Het is duidelijk dat de bijbelschrijvers bekend waren met deze methoden om vers druivensap te bewaren, want Jesaja 25:6 verwijst naar “wijn met droesem die goed geraffineerd is”, wat gefilterde wijn beschrijft en Jesaja 1:22 noemt “wijn vermengd met water”, wat gereconstitueerde siroop of verdund druivensap zou kunnen zijn, of zelfs alcohol bevattende wijn die verdund is om de sterkte van de alcohol te verminderen.

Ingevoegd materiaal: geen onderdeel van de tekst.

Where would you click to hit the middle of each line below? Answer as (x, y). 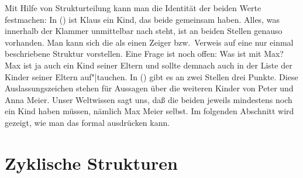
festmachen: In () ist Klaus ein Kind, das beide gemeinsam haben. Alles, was (142, 19)
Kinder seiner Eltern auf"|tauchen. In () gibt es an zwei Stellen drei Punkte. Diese (151, 76)
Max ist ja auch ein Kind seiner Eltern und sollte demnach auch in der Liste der (149, 65)
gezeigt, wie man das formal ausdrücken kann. (87, 122)
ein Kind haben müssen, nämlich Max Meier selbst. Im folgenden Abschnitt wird (149, 111)
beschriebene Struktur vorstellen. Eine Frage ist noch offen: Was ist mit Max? (144, 54)
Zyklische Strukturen (91, 162)
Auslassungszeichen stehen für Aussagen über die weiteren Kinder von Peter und (149, 88)
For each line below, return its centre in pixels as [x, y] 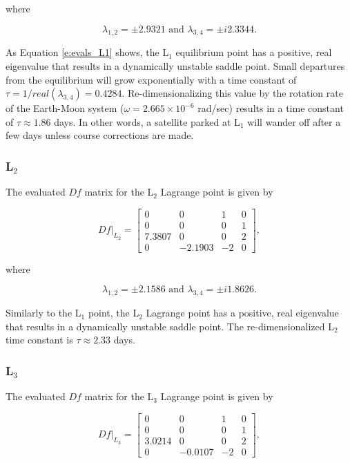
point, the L [114, 313]
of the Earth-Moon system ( [65, 108]
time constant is [39, 340]
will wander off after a [294, 121]
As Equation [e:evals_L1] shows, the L [87, 52]
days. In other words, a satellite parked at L [147, 121]
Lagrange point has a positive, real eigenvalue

Het is duidelijk dat wijn niet noodzakelijkerwijs de meest voorkomende drank was die van druiven werd gemaakt. Vers sap kon net zo goed vers bewaard zijn als dat er wijn van gemaakt werd. Weten dat het woord “wijn” in de Bijbel niet altijd een alcoholische drank gemaakt van druiven betekent, kan ons helpen bij het begrijpen van enkele belangrijke passages die naar “wijn” verwijzen. Dit zijn onder andere het huwelijk in Kana waar Jezus water in wijn veranderde (Johannes 2:1-10) en het Laatste Avondmaal toen Jezus een beker wijn aan Zijn discipelen gaf en hen vertelde dat ze hiervan moesten drinken omdat het Zijn bloed van het nieuwe testament was (Mattheüs 26:27-29).
Wat voor wijn maakte Jezus bij het huwelijk in Kana?
Jezus waarschuwde tegen dronkenschap (Lucas 21:34), maar Hij veranderde ook water in wijn op het huwelijksfeest in Kana (Johannes 2:1-10). Maakte Jezus vers druivensap of een alcoholische drank? Het woord “wijn” zegt ons niets, omdat het kan verwijzen naar ongegist of gegist sap.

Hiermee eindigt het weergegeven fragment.